• RECORDS
------------------------

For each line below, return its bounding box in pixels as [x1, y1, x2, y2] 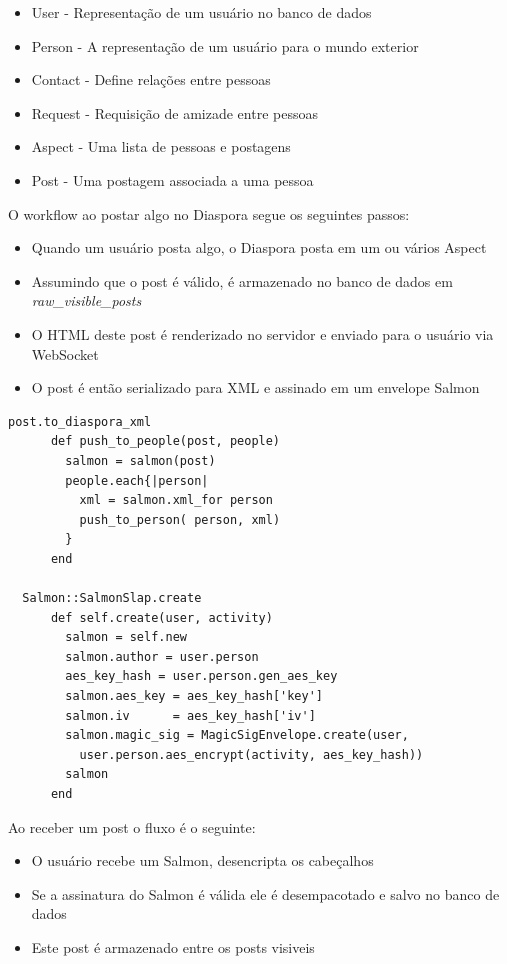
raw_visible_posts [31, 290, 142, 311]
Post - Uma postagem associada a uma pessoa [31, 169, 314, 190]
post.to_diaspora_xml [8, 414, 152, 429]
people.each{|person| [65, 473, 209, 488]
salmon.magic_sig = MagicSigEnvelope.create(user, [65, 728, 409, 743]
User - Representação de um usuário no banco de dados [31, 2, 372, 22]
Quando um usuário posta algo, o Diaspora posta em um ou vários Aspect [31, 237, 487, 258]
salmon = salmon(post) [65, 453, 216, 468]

------------------------

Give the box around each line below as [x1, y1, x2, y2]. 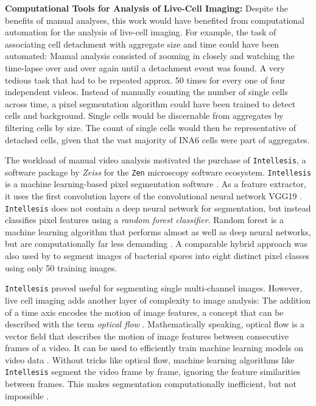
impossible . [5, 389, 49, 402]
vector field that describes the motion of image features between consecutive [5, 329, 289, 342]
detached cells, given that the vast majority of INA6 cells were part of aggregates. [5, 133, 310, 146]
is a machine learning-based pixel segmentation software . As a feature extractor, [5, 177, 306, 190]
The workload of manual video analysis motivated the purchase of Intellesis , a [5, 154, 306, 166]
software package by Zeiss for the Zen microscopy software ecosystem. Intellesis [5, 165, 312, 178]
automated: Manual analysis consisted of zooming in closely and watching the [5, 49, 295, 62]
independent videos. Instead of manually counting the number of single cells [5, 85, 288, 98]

------------------------

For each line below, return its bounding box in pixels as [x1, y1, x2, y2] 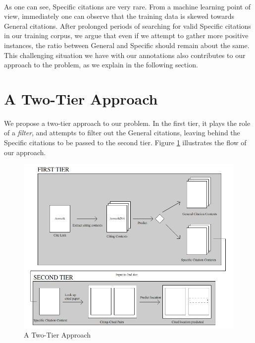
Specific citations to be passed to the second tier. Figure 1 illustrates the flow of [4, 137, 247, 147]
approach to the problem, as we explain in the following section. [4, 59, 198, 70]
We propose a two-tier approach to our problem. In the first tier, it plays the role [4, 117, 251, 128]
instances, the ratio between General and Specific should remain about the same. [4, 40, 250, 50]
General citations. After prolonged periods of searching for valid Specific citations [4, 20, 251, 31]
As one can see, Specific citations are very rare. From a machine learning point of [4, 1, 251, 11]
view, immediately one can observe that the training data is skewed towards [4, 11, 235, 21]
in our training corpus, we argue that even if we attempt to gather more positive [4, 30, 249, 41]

------------------------

• TASK REQUIREMENTS
From the records above, print only the lines between the one holding "User - Representação" and the one holding "salmon = salmon(post) [65, 453, 216, 468]", inclusive, exactly as they stand.

• SOLUTION BELOW
User - Representação de um usuário no banco de dados [31, 2, 372, 22]
Quando um usuário posta algo, o Diaspora posta em um ou vários Aspect [31, 237, 487, 258]
salmon = salmon(post) [65, 453, 216, 468]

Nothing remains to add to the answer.